D. B. : La prévention intervient lorsque la menace est connue. Dans le cas de la précaution, il existe une incertitude. Une mesure de précaution est par définition provisoire, qu’elle débouche sur une interdiction, une suspension ou une protection. Si des connaissances ultérieures infirment la menace, la mesure de précaution n’a plus lieu d’être ; si elles la confirment, une mesure de prévention est alors adoptée. En aucun cas, le principe de précaution ne doit être considéré comme une entrave au progrès.

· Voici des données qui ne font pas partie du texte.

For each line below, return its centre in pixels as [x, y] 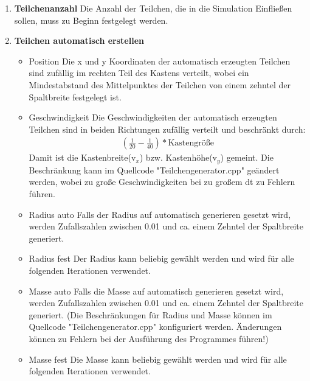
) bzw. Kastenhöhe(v [178, 157]
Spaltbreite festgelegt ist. [75, 96]
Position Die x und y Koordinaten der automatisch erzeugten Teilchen [160, 61]
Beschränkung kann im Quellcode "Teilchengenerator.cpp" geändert [154, 170]
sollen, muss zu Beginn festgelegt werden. [91, 20]
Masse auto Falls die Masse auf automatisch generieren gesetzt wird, [156, 291]
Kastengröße [191, 143]
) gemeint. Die [247, 157]
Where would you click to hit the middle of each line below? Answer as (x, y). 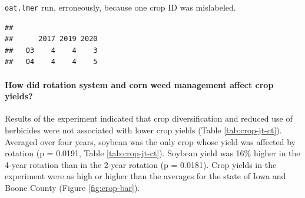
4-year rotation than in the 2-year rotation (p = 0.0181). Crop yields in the (141, 164)
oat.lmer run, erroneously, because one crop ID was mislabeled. (120, 7)
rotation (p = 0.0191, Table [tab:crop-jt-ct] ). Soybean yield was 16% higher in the (152, 153)
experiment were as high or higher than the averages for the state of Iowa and (145, 176)
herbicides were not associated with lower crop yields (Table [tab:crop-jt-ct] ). (143, 130)
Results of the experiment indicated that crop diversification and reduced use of (149, 118)
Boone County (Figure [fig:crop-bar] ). (72, 187)
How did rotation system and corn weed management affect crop (139, 84)
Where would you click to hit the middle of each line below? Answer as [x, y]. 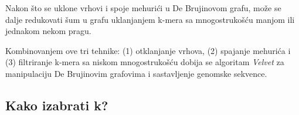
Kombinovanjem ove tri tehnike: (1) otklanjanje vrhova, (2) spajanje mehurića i [148, 50]
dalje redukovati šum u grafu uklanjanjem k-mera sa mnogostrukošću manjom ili [150, 19]
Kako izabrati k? [57, 105]
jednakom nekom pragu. [48, 31]
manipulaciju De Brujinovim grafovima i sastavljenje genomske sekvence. [136, 73]
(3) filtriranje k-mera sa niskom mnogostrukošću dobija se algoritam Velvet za [145, 62]
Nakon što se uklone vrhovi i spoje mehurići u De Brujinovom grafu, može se [143, 8]
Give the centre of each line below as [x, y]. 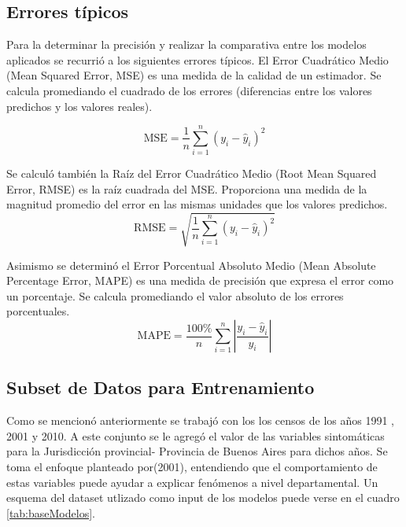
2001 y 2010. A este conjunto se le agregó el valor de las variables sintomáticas [196, 435]
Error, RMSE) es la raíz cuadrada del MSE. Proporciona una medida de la [187, 188]
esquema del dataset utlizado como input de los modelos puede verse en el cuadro [203, 498]
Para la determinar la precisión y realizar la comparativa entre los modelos [186, 44]
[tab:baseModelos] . [51, 512]
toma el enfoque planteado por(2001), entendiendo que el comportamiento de [192, 466]
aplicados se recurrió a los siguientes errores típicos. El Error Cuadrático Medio [197, 59]
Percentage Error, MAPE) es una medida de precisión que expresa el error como [200, 280]
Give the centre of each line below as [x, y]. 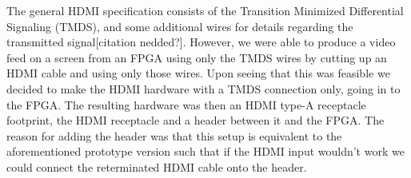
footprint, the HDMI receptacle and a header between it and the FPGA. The [196, 120]
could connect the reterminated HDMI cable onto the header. [157, 166]
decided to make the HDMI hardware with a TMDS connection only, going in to [204, 88]
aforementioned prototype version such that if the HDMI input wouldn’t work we [205, 151]
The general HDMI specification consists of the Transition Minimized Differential [205, 10]
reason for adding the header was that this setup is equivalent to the [174, 135]
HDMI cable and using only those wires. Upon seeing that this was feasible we [198, 73]
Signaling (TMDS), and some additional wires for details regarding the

tf1.fr : Dans votre ouvrage, vous notez que, paradoxalement, le principe de précaution est né dans des sociétés de plus en plus sûres…
D. B. : Nous vivons dans les sociétés les plus sûres de l’histoire. Chacun peut désormais vivre jusqu’à 75 ans. Or, tout ce qui peut porter atteinte à ce "capital d’existence" — l’incurie d’autrui ou l’appât du gain — nous est devenu insupportable. Dans les sociétés traditionnelles, les risques sont multiples : politiques (coups d’Etat, guerres), sanitaires (épidémies), naturels (séismes), économiques (mauvaises récoltes)… Aujourd’hui, presque tous les risques sont liés à un facteur technologique donc à une décision humaine. Ce qui les rend d’autant plus insupportables. Mais le risque zéro n’existe pas.
Dominique Bourg et
Jean-Louis Schlegel :
Parer aux risques de
demain, Seuil (75F).
tf1.fr : N’y a-t-il pas un risque que les Etats utilisent le principe de précaution dans un but protectionniste, pour empêcher l’accès d’un produit à leur marché intérieur, par exemple (voir encadré) ?
D. B. : Tous les détournements sont possibles. Les règlements de l’OMC obligent le pays qui recourt au principe de précaution à prouver la nocivité d’un produit. Or, dans certains cas, cette nocivité n’apparaît qu’à long terme. Maintenant on peut se demander si l’ouverture absolue du commerce doit être un principe premier. Je ne crois pas. Il faut, au contraire, l’encadrer et le principe de précaution peut y contribuer. Beaucoup de grands groupes, comme Shell, BP, EDF ou Lafarge, l’ont d’ailleurs compris.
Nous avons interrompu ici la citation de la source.